I’ve been dating my boyfriend for 7 months but we have been seeing each other since June last year. The relationship is good, we communicate and fix any issues as they happen, we are happy.

My bf has a friend from his hometown who I’ve met once at an event before we were dating. She was nice enough and was chatty with her and her boyfriend at the event. Long story short, I realized she blocked me on all social media. I asked my bf if there was something I did wrong. He didn’t know so he asked her and then told me she didn’t really answer why.

I chose to drop it, but see her sending him snapchats every once in a while and he talks to her bf sometimes too. Not everyone has to like me, but I’m kinda uncomfortable she has me blocked for no reason and still talks to my bf. know he would not cheat, and she has a boyfriend.

Do I address this with him again even though it’s not a big deal? He knows it bothers me that she has me blocked. I’m probably never going to see her again anyways.

14 comments
  1. Yes, you definitely should. It’s not okay that he’s all buddy buddy with this friend that has blocked you for no reason?? That isn’t okay and needs to be worked out. At the end of the day he will need to figure out where his priorities are

  2. I know the obvious first response is “oh, she’s shady. She must be after him. There’s something going on.” But I’m wondering if she’s had problems with some of his exes and this is a preventative measure to avoid drama. I mean, if I was really good friends with a guy and one or more of his past girlfriends had stalked, harassed, or threatened me on social media because they were threatened by our friendship, I might want to block any future girlfriends to prevent having to deal with the same behavior.

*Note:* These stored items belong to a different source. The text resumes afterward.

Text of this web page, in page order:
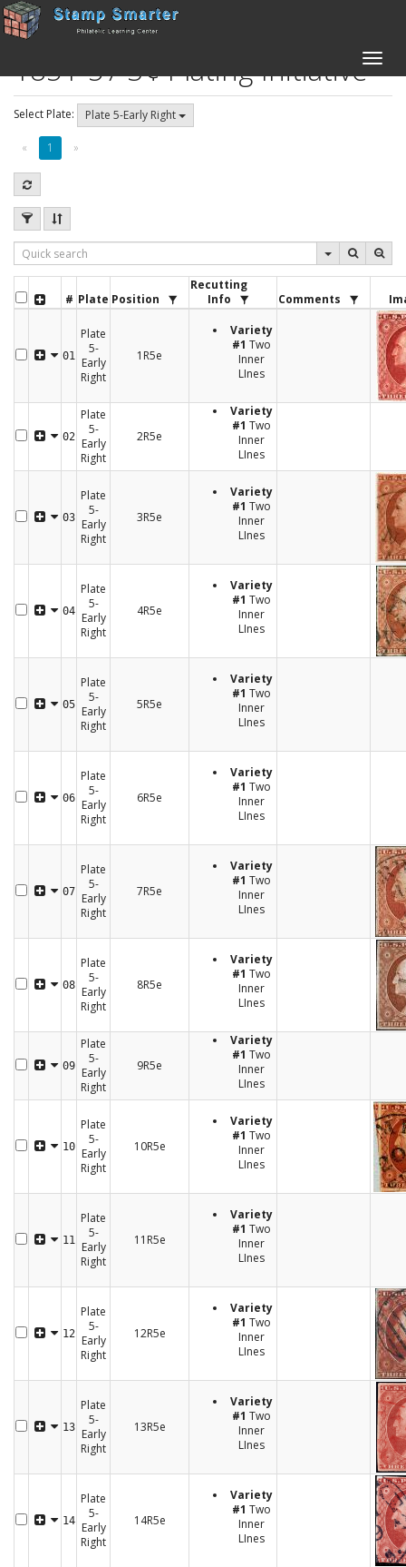
Toggle
1851-57 3¢ Plating Initiative
Select Plate: Plate 5-Early Right
« 1 »
# Plate Position
Recutting
Info
Comments
01
Plate
5-
Early
Right
1R5e
Variety
#1 Two
Inner
LInes
02
Plate
5-
Early
Right
2R5e
Variety
#1 Two
Inner
LInes
03
Plate
5-
Early
Right
3R5e
Variety
#1 Two
Inner
LInes
04
Plate
5-
Early
Right
4R5e
Variety
#1 Two
Inner
LInes
05
Plate
5-
Early
Right
5R5e
Variety
#1 Two
Inner
LInes
06
Plate
5-
Early
Right
6R5e
Variety
#1 Two
Inner
LInes
07
Plate
5-
Early
Right
7R5e
Variety
#1 Two
Inner
LInes
08
Plate
5-
Early
Right
8R5e
Variety
#1 Two
Inner
LInes
09
Plate
5-
Early
Right
9R5e
Variety
#1 Two
Inner
LInes
10
Plate
5-
Early
Right
10R5e
Variety
#1 Two
Inner
LInes
11
Plate
5-
Early
Right
11R5e
Variety
#1 Two
Inner
LInes
12
Plate
5-
Early
Right
12R5e
Variety
#1 Two
Inner
LInes
13
Plate
5-
Early
Right
13R5e
Variety
#1 Two
Inner
LInes
14
Plate
5-
Early
Right
14R5e
Variety
#1 Two
Inner
LInes
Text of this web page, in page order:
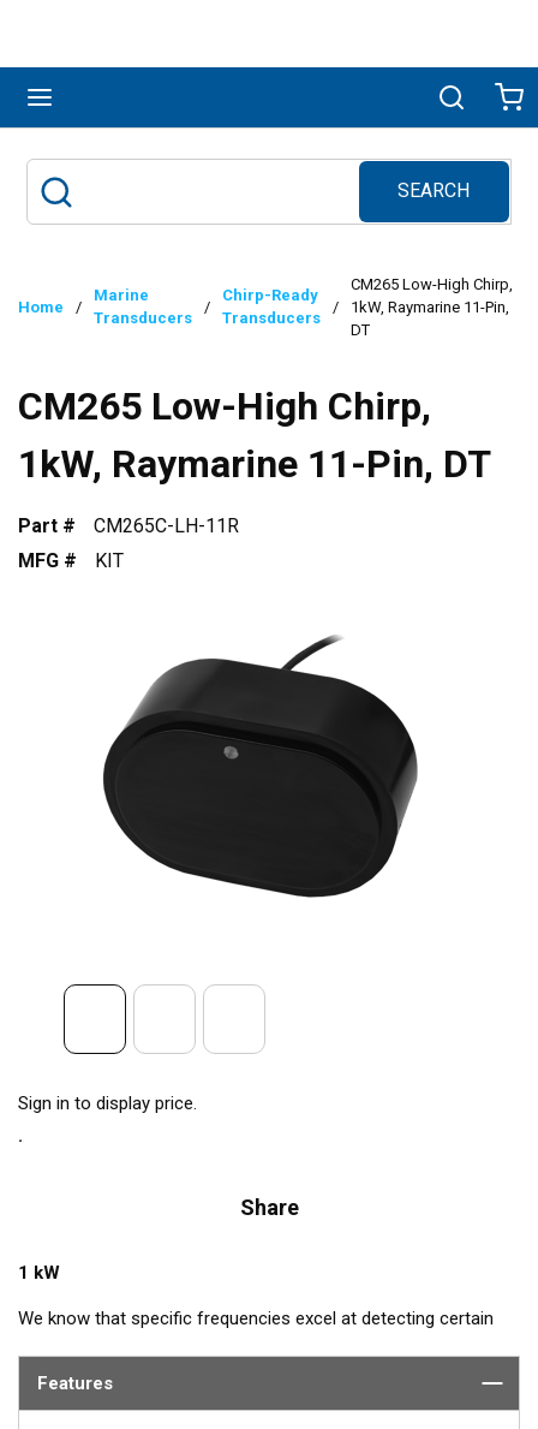
Search
SEARCH
submit search
Home /
Marine
Transducers
/
Chirp-Ready
Transducers
/
CM265 Low-High Chirp,
1kW, Raymarine 11-Pin,
DT
CM265 Low-High Chirp,
1kW, Raymarine 11-Pin, DT
Part #
CM265C-LH-11R
MFG #
KIT
Sign in to display price.
Share
1 kW
We know that specific frequencies excel at detecting certain
—175 kHz. Airmar’s CM265LH transducer includes all these
Features
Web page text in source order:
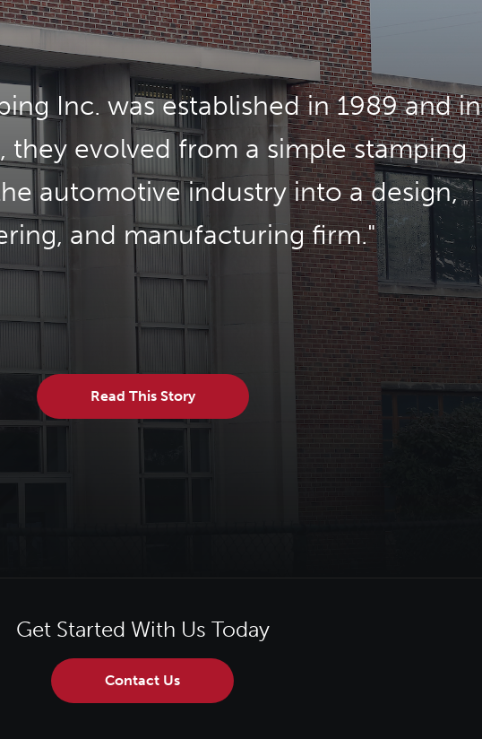
Inc. was established in 1989 and in
they evolved from a simple stamping
automotive industry into a design,
and manufacturing firm.
Read This Story
Get Started With Us Today
Contact Us
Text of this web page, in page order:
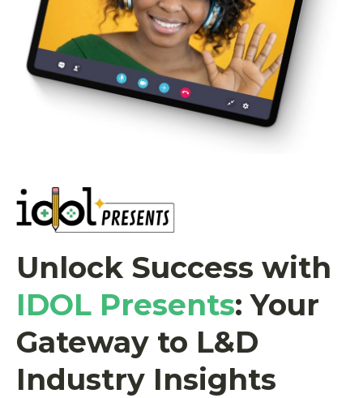
Unlock Success with
IDOL Presents: Your
Gateway to L&D
Industry Insights

  3. There’s definitely something that’s not in your sight… Nobody blocks nobody for no reason. Do you not think she might have a crush on your bf and might have grown a tad bit jealous of you?

    I appreciate your bf for taking it to her without trying to shove it off when you bought it up; he seems to be an honest and straightforward lad.

    If this is nagging you too much, try planning a trip or a double date, where you can get some space to address this with her. I think she’ll like you after getting to know you better and this will fade away.

    Good luck OP! Have a nice day

  4. This might be an unpopular opinion, but I don’t really see why this matters. As long as he is being appropriate and not talking about you and your relationship with her then I don’t see the harm in him having a friend who has you blocked. I’d be more concerned if there was actual animosity between the two of you or she was shit talking you to him.

    They’re both in committed relationships, and it doesn’t sound like you have any reason to distrust your partner.

    But in the end, it’s up to you. I don’t think it’s a bad thing to raise the topic with him again if it truly bothers you this much. Just be careful in how you talk about it to not be controlling about it.

  5. If she senses that you’re the jealous or suspicious type (not that you are), she might just feel a little better knowing that you can’t snoop (not that you were).

    People can’t help but do all kinds of sleuthing sometimes. Also, if they’re particularly good friends (my best friend is a woman) it might be the case that she’s more comfortable not being on the radar at all in case something was said that was misunderstood.

    I don’t get alarms going off yet on this one. Especially since he chats with her BF.

  6. Yeah that’s super weird ,like if she just didn’t like you she would just not have you friended or added .but to straight up block you ….. that’s sus .did your bf show you the text where he actually asked her why? I would mention to him it’s nagging on you bc it doesn’t make sense at all ,and as his friend he should know her better ,does she do this to all his past gf? Lots to think about girl but something isn’t sitting right .
    Lol if it was me I’d make another account and add her to see what’s up .

  7. Why not talk to her ? say hey I was going to add you but noticed I’m blocked and not to cause drama just wanted to make sure I didn’t offend you somehow. There’s no pressure but since you and you bf are friends with mine I wanted to make sure we were in a good place ? Let her explain to you .

  8. I’d mention it makes you feel awkward (not sure if that’s the right word for it) that she has you blocked but seems to want to stay in touch with him. It’s definitely odd behavior imo. What does she want to hide? Is there any reason she’d want you specifically blocked as opposed to just making her profile private? Idk, something just sounds odd to me about it.

    Behind that, just keep an eye on the situation between her and your bf. Personally, I don’t think men/women can be “just friends” long term. At some point someone always catches feelings or wants to at least add some benefits to the friendship. I’ve had some bad experiences though so there’s that.

  9. Why would she block him? They are long time friends. She is not your friend, never was. Not all of your partners friends are going to like you and vice versa.

  10. When my husband and I announced our engagement one of his female friends, who also dated one of husbands friends, burst into tears and was saying “He was supposed to be mine”. My husband said he didn’t have a clue and would of never dated her in the past because of his friend anyway. New gf’s behavior is definitely odd.

  11. The huge red flag for me is that bf said he asked her and “she never really answered why”.

    That’s sus af.

    Him: why did you block my gf?

    Her: look at that squirrel over there?

    Him: hey babe she didn’t really answer me.

    See how implausible that sounds?

    He knows why. He isn’t telling you why.